All the pieces are free. You can use NGINX or apache2 as a load balancer (there are other free purpose specific options as well), the fog front end is obviously already free, as is MySQL / mariaDB as well as memcached. JAMF isn’t free I’m just using their configuration as an example of how this would be done. They operate in much the same way FOG does with clients checking into a frontend that’s backed by a DB.
@george1421 I couldn’t resist… I remoted in and took a quick look. It seems to be roughly 1500 hosts. I am starting to realize that this situation may be more about me wanting to try this than actual necessity.
That being said, in the past, I did have to extend time between client checkins because of it absolutely consuming my fog server’s resources.
In your opinion, is 1500 hosts enough to justify this? I still want to do this regardless as I have caught the improvement bug already, but I would like to hear what you think.
@george1421 I will look tomorrow as I am off today. I know it is in the 1000’s. I like your layout there though. This seems quite doable.
@fry_p How many fog clients (computers with the fog clients installed) do you have?
I could see having 1 fog imaging server with admin web ui and 2 or more with load balancing in front for fog client management. That might work. With all 3 fog servers using a single standalone (or on the imaging server) database.

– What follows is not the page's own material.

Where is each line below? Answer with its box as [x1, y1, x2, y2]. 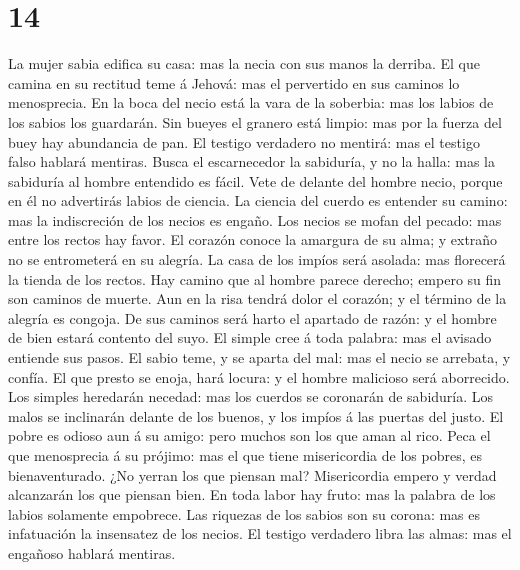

@george1421 I definitely did mean one database. I don’t quite know why i said cluster! I am in the use-case creation stage so this may not even take off, but I will wait for @Wayne-Workman to chime in since it seems at one time he has done this. The post I was referring to was his post in this: https://forums.fogproject.org/topic/12993/use-an-external-database
I am really willing to experiment here if it gets off the ground.
I realize Wayne’s visits are fewer now that he is in a different setting and I am willing to be super patient.
EDIT: @astrugatch I will explore this too but is that a free solution?
Might be a good idea to look at how JAMF does this. Its a similar setup with a HTTP loadbalancer -> multiple front ends (Tomcat in their case) -> a single SQL DB + a memcache server
Galera MariaDB cluster
Just talking off the top of my head;
I wonder if this is really necessary. Its adds quite a bit of overhead to setup, instead you would just created a standalone sql server and have all three FOG servers hit the same database.
The issue I can see might be the fog server caching of database entries. Its possible that one FOG server update the database files, and the others wouldn’t see the change and then step on the update made by another fog server. If the fog server hit the database every time then it should be quite as difficult.
The HA proxy sitting in front of your FOG cluster needs to maintain communication affinity. Consider if imaging is started on FOG01 and then during the imaging process FOG01 is busy so the communications is shunted to FOG03, but FOG03 doesn’t know imaging was already started.
What would be handy though, is if the FOG Clients would speak on one tcp port number vs imaging on a second tcp port number. The communications would be all http over tcp, but you could then direct client communication to FOG02 and FOG03 with imaging going to FOG01 always.